Records drawn from a dataset:
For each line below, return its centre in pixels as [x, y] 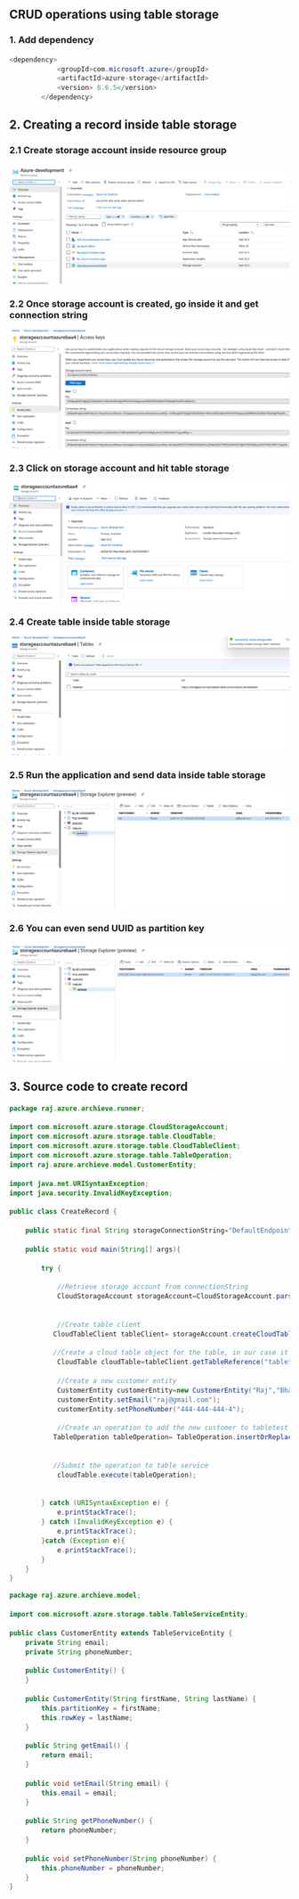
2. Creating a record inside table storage [123, 125]
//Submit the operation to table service [131, 1465]
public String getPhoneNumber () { [89, 1821]
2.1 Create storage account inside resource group [118, 151]
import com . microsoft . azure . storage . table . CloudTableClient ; [125, 1146]
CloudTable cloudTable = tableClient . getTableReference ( [161, 1363]
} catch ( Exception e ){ [83, 1541]
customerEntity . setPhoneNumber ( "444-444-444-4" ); [150, 1409]

• _ABOUT THIS EXERCISE_
With the pictures set aside, please write out all of the records above exactly.

• _EXERCISE RESULT_
For each line below, return its centre in pixels as [x, y] 
2. Creating a record inside table storage [123, 125]
//Submit the operation to table service [131, 1465]
public String getPhoneNumber () { [89, 1821]
2.1 Create storage account inside resource group [118, 151]
import com . microsoft . azure . storage . table . CloudTableClient ; [125, 1146]
CloudTable cloudTable = tableClient . getTableReference ( [161, 1363]
} catch ( Exception e ){ [83, 1541]
customerEntity . setPhoneNumber ( "444-444-444-4" ); [150, 1409]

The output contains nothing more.